In the past I have used it for a couple of large pizzas (I call it the "Prunk" when I do that).

with the frunk annoying to close when nosed into the garage, I don't really use it.


----------



## SoFlaModel3 (Apr 15, 2017)

I only use the frunk for smelly takeout. Otherwise my frunk and trunk for that matter are always empty. The well in my trunk has a tire repair kit and the UMC in it.


----------



## Needsdecaf (Dec 27, 2018)

Almost never use the frunk. Primarily because like you, my car is parked head in almost everywhere, including my garage, so it's a bit inconvenient to use. I use the under-trunk storage for cables, tire inflator / repair kit, etc. 

Still, I'm glad we have it. Useful space if you need to load the car up. But I've never taken this car loaded up on a trip, nor am I ever likely to.


----------



## bwilson4web (Mar 4, 2019)

Mine holds two rain jackets and the portable EVSE with all of the adapters.

Bob Wilson


----------



## D. J. (Apr 11, 2016)

I keep my 50' extension cord in the frunk to "balance out" the charger and tire repair kit in the rear. And in the winter, I have my chains up there to be compliant with Colorado's chain law and still be able to access them with ski gear in the trunk.


----------



## Bigriver (Jan 26, 2018)

My model 3 frunk is rarely used. I keep an empty, shallow cooler in there along with a pizza bag and some thermal shopping bags. Just in case I am transporting food that I want to keep cold or hot.

My model X frunk is well used. Being much bigger, it has much more potential. It has a cooler, the charge cord and all adapters, my emergency kit (complete with tire repair, 12V charger, screw drivers, utility knife and duct tape), a water-tight container that has various things in it from bug spray to car cleaner, paper towels, windshield washer fluid, micro fibers, sunshade for front windshield, and 2 umbrellas.
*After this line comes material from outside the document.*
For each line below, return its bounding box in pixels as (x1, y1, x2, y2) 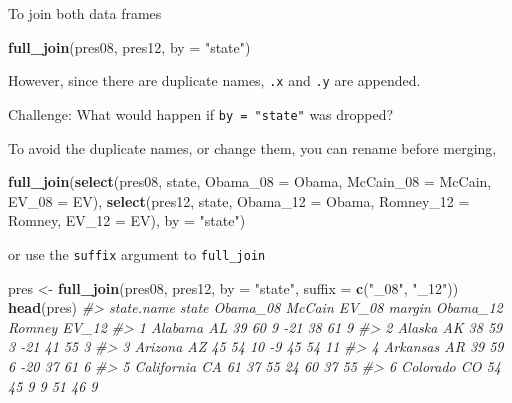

When traveling I also add a long stick to be able to wash the massive windshield. I really like having this utility space that keeps the rest of the car clutter free.


----------



## TomT (Apr 1, 2019)

We use it to hold our first aid supplies (we are EMRs) and things we rarely access. We open it maybe 4 times a year...


----------



## Achooo (Oct 20, 2018)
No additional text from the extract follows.